Until 1988, the clear chalk stream through the village supported watercress beds, which were traditionally harvested in time to serve as a supplement to the winter diet. The brick-walled beds were restored by the Chilterns Society and, while they are rarely open to the public, can be seen from the road in places. 



Just outside Ewelme, you find RAF Benson airfield. The airfield location has some history. The Anglo Saxon Chronicle recorded that in 777:

'her Cynewulf & Offa gefuhton ymb Benesingtun & Offa nam pone tuun' 

Just in case your Old English isn't up to scratch, that means that the King of Mercia, Offa of Dyke fame, duffed up the West Saxons hereabouts; a victory that resulted in Wessex recognising Mercian overlordship. 

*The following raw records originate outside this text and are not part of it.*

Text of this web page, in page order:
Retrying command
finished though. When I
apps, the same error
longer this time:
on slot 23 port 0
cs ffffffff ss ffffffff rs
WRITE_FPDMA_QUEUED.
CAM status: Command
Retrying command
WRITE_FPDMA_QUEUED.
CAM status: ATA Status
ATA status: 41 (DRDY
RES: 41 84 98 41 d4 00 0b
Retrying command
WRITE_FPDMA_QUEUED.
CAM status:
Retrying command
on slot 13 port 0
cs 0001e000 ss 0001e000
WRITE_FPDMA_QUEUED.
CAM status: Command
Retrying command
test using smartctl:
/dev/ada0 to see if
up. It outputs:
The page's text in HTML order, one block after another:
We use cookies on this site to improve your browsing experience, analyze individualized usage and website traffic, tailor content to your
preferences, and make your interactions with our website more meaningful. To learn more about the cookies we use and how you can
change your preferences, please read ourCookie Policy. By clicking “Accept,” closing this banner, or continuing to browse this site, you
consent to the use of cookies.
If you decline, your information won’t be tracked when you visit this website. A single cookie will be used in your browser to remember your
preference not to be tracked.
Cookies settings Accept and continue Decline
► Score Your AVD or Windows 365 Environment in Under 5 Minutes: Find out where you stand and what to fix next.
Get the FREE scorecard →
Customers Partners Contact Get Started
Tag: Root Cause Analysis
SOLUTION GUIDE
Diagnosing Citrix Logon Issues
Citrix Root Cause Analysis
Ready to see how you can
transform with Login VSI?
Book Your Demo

In World War Two, it was a base for Wellington and Mosquito bombers and Spitfires. Now, it is a helicopter base, with Puma and Merlin HC3 helicopters. That seems odd to me. How much space do you need to land a helicopter? 

RAF Benson. 

If you are feeling vigorous, extend your tour to Dorchester, five miles to the north. 

The Thames at Dorchester

This place is so old it can afford to be almost contemptuous of its history. The village makes no great show of its adjacent Bronze, Iron Age and Roman relics and the site of a Stone Age 'henge' and cursus, just to the north of the village, was casually destroyed for gravel pits. Fanciful archaeologists reckon that the cursus there would have been sacred, but I think it could equally well have been a landing zone for UFOs. Who knows? 

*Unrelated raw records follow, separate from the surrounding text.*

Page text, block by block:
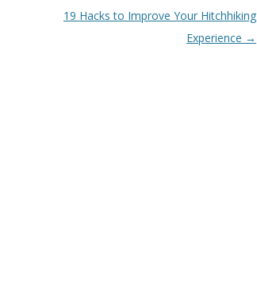
19 Hacks to Improve Your Hitchhiking
Experience →
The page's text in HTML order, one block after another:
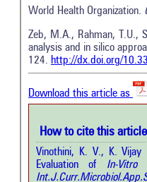
World Health Organization.
Zeb, M.A., Rahman, T.U.,
analysis and in silico
124. http://dx.doi.org/
Download this article as
How to cite this
Vinothini, K. V., K. Vijay
Evaluation of In-Vitro
Citing Publications
Supporting
Mentioning
Contrasting
See how this article has been
Scite shows how a scientific
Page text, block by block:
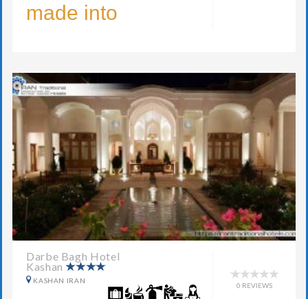
made into
Darbe Bagh Hotel
Kashan
KASHAN IRAN
0 REVIEWS
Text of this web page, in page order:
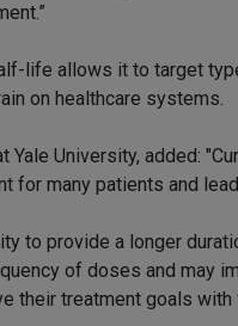
life allows it to target
on healthcare systems.
Yale University, added:
for many patients and
to provide a longer
of doses and may
their treatment goals with
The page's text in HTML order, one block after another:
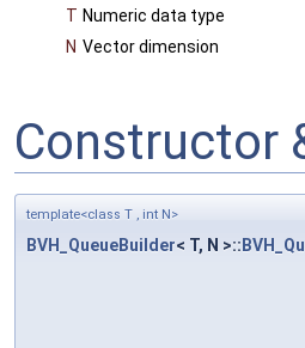
T Numeric data type
N Vector dimension
Constructor
template<class T , int N>
BVH_QueueBuilder< T, N >::
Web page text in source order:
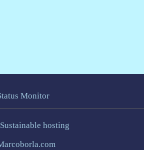
Monitor
Sustainable hosting
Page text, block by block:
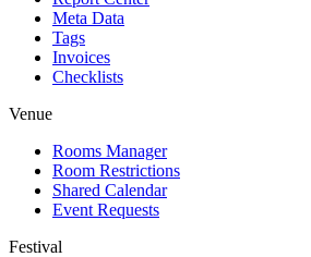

In the Medieval period, the town lived, thrived and then died on the back of its religious role. In Saxon times, it was the Bishopric for both Wessex and Mercia and was the most important place in Wessex, until its role passed to Winchester after the Norman Conquest. Later, in the reformation, Henry VIII dissolved the Catholic Abbey, but there is still an old 'Abbey Church' here, with a small museum which opens in the balmy months.  

Shortly before you reach the Abbey, the White Hart is an original Coaching Inn dating back to the 15th c., when the town was on the main road from Gloucester through Oxford to London. The George, further down the High Street, is another.   

A few hundred yards down to the river takes you to Day's Lock, the venue for the annual World Pooh Sticks Championship.

Pooh Sticks Athletes

On the way to the River, you will have passed the substantial remains of a major Bronze Age settlement and Iron Age fort, the rest of which has been heavily damaged by ploughing, although the markings of old buildings and burial mounds can be seen in aerial photos. There are also some field systems dating back to the Bronze Age. This is quite dry stuff, but if you are interested, here is a link to some research: Bronze Age Dorchester

Maybe the location of this fort is explained by its position on the borders between the pre-Roman Dobunni, Atrebates and Catevallauni tribes. The hills you can see on the other side of the river are Wittenham Clumps, topped by an Iron Age fortified enclosure. Was this a counterpoint to the fortifications at the Lock? 

These are Oxfordshire's Twin Peaks, not only because there are two of them, albeit not very peaky, but because they are regarded as being a bit strange. Locals with less respect for the magic of antiquity referred to the clumps as 'Mother Dunch's Buttocks'. Mrs Dunch was apparently the unpopular wife of a medieval squire. 

All in all, a small area that is a palimpsest of English history!